Animal Aid

Animal Aid reveals McCoy's record 25 horse deaths in just six years

Posted 1 November 2013

As celebrity jockey AP McCoy approaches a landmark total of 4,000 wins in a career spanning more than 20 years, the unpalatable truth omitted from the growing hype is the shocking number of horses who have died under him on racecourses.

Since Animal Aid launched its Race Horse Deathwatch database in March 2007, no fewer than 25 horses ridden by McCoy died – in Britain alone – during or soon after he completed the race.

Among the most famous casualties was Cheltenham Gold Cup Champion Synchronised, ridden by McCoy at the 2012 Grand National. After falling at Becher’s Brook, Synchronised ran on for five more fences before suffering a leg fracture. The death of this champion received considerable media coverage. This was not the case with most of the other 24 deaths. They include Fier Normand (FR), Baron Breeze and Masjoor – all of whom broke a leg; and Darlan, who fell and broke his neck.
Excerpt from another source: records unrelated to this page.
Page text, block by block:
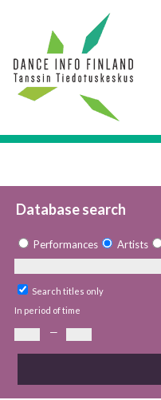
Database search
Performances Artists
Search titles only
In period of time
—
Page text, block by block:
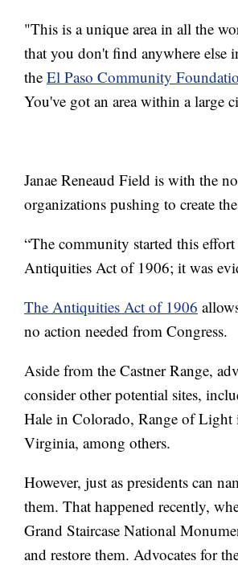
"This is a unique area in all the
that you don't find anywhere else
the El Paso Community
You've got an area within a large
Janae Reneaud Field is with the
organizations pushing to create
“The community started this
Antiquities Act of 1906; it was
The Antiquities Act of 1906
no action needed from Congress.
Aside from the Castner Range,
consider other potential sites,
Hale in Colorado, Range of
Virginia, among others.
However, just as presidents can
them. That happened recently,
Grand Staircase National
and restore them. Advocates for
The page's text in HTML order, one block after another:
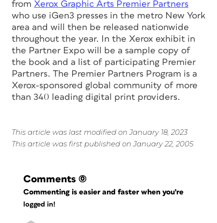
from Xerox Graphic Arts Premier Partners
who use iGen3 presses in the metro New York
area and will then be released nationwide
throughout the year. In the Xerox exhibit in
the Partner Expo will be a sample copy of
the book and a list of participating Premier
Partners. The Premier Partners Program is a
Xerox-sponsored global community of more
than 340 leading digital print providers.
This article was last modified on January 18, 2023
This article was first published on January 22, 2005
Comments (0)
Commenting is easier and faster when you're
logged in!
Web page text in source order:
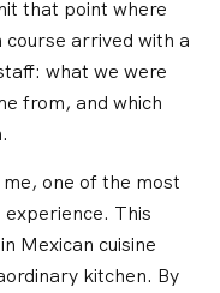
that point where
course arrived with a
what we were
from, and which
one of the most
This
Mexican cuisine
kitchen. By
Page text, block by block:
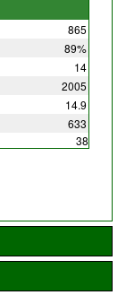
865
89%
14
2005
14.9
633
38
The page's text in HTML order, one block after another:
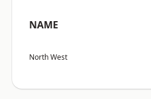
NAME
North West
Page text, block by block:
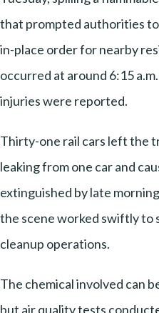
that prompted authorities
in-place order for nearby
occurred at around 6:15
injuries were reported.
Thirty-one rail cars left the
leaking from one car and
extinguished by late
the scene worked swiftly to
cleanup operations.
The chemical involved can
but air quality tests
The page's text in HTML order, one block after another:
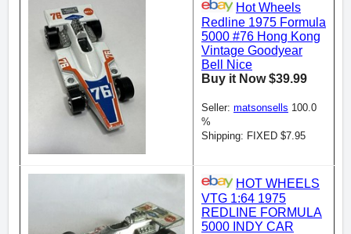
Hot Wheels
Redline 1975 Formula
5000 #76 Hong Kong
Vintage Goodyear
Bell Nice
Buy it Now $39.99
Seller: matsonsells 100.0
%
Shipping: FIXED $7.95
HOT WHEELS
VTG 1:64 1975
REDLINE FORMULA
5000 INDY CAR
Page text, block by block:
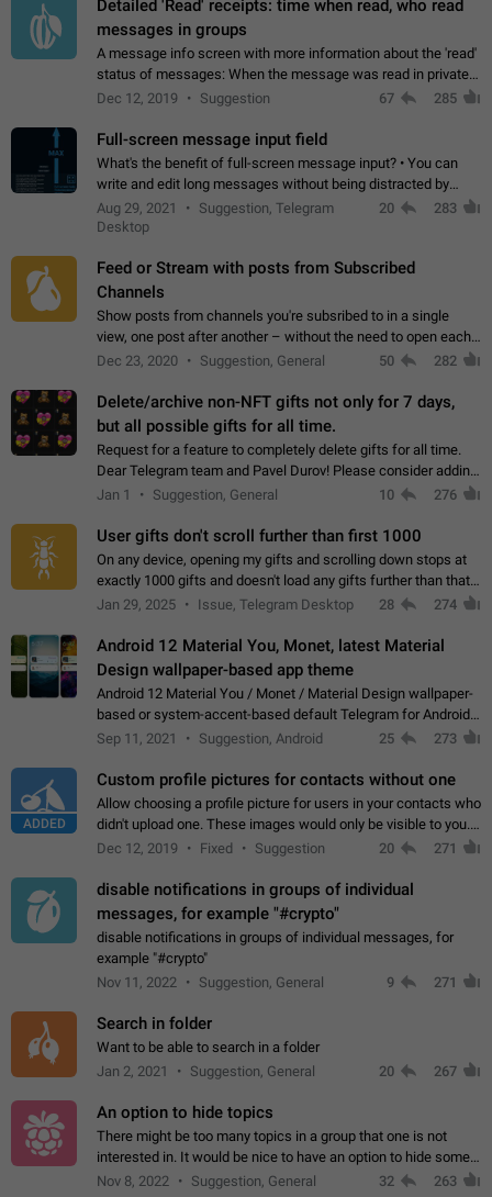
Detailed 'Read' receipts: time when read, who read
messages in groups
A message info screen with more information about the 'read'
status of messages: When the message was read in private
chats. Which group members read the message and at what
Dec 12, 2019 Suggestion 67 285
Full-screen message input field
What's the benefit of full-screen message input? • You can
write and edit long messages without being distracted by
searching for the desired piece of text using the slider • You
will not have to use…
Aug 29, 2021
Suggestion, Telegram
Desktop
20 283
Feed or Stream with posts from Subscribed
Channels
Show posts from channels you're subsribed to in a single
view, one post after another – without the need to open each
channel seprately to see what's new. Like Twitter and other
Dec 23, 2020 Suggestion, General 50 282
Delete/archive non-NFT gifts not only for 7 days,
but all possible gifts for all time.
Request for a feature to completely delete gifts for all time.
Dear Telegram team and Pavel Durov! Please consider adding
a feature to completely delete received gifts. At the moment,
Jan 1 Suggestion, General 10 276
User gifts don't scroll further than first 1000
On any device, opening my gifts and scrolling down stops at
exactly 1000 gifts and doesn't load any gifts further than that
Steps to reproduce 1. Open my profile 2. Tap on Gifts 3. Scroll
Jan 29, 2025 Issue, Telegram Desktop 28 274
Android 12 Material You, Monet, latest Material
Design wallpaper-based app theme
Android 12 Material You / Monet / Material Design wallpaper-
based or system-accent-based default Telegram for Android
app theme, compatible with Material You system theme.
Sep 11, 2021 Suggestion, Android 25 273
ADDED
Custom profile pictures for contacts without one
Allow choosing a profile picture for users in your contacts who
didn't upload one. These images would only be visible to you.
Use cases - Improve the visual appeal of your chat list. - Find
Dec 12, 2019 Fixed Suggestion 20 271
disable notifications in groups of individual
messages, for example "#crypto"
disable notifications in groups of individual messages, for
example "#crypto"
Nov 11, 2022
Suggestion, General 9 271
Search in folder
Want to be able to search in a folder
Jan 2, 2021
Suggestion, General 20 267
An option to hide topics
There might be too many topics in a group that one is not
interested in. It would be nice to have an option to hide some
topics.
Nov 8, 2022 Suggestion, General 32 263
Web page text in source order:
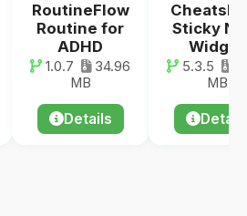
RoutineFlow
Routine for
ADHD
1.0.7
34.96
MB
Details
Sticky
Widget
5.3.5
MB
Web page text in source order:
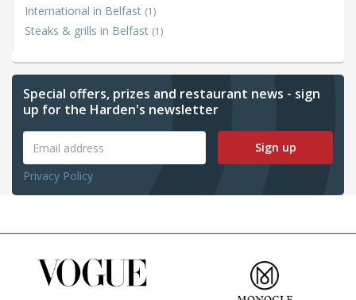
International in Belfast (1)
Steaks & grills in Belfast (1)
Special offers, prizes and restaurant news - sign
up for the Harden's newsletter
Sign up
Privacy Policy
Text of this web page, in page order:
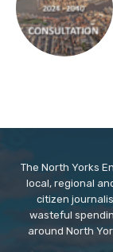
The North Yorks
local, regional
citizen
wasteful
around North

Animal Aid has been unable to identify all the horses ridden by McCoy who died on course during his more than 20-year career, but a report we published in 2005 noted that during the four years between 2000 and 2004, 17 of his mounts perished during or soon after the race.1

The 25 McCoy-related fatalities logged on Animal Aid’s Race Horse Deathwatch database could be short of the true figure.2 The British Horseracing Authority (BHA) was recently forced to admit, in response to a parliamentary question3, that the total number of on-course equine deaths over the past three years was around 36 per cent higher than Animal Aid had been able to detect and record.

Based on the 25 fatalities figure, one horse died for every 211 raced by McCoy.4 An analysis published last May by Animal Aid found that this attrition rate was not out of step with that of other leading riders. In fact, the Professional Jockeys Association said at the time that, for jockeys in general, racing suffered ‘on average one fatality for every 200 starts’. 5

Rather than celebrating McCoy’s imminent 4,000 wins milestone, Animal Aid is urging the public to withdraw its support from all commercial horse racing. The price paid by the horses, insists the national campaign group, is far too high. Race horses die in large numbers on racecourses and in training – and the sum of money the industry allocates for the rehabilitation and care of horses after they have finished racing is pitifully small. As a result, many are sent for slaughter, or they are peddled in auctions and through the back pages of horse magazines.

See the names of McCoy’s horses who died, the injuries they suffered and where the deaths occurred.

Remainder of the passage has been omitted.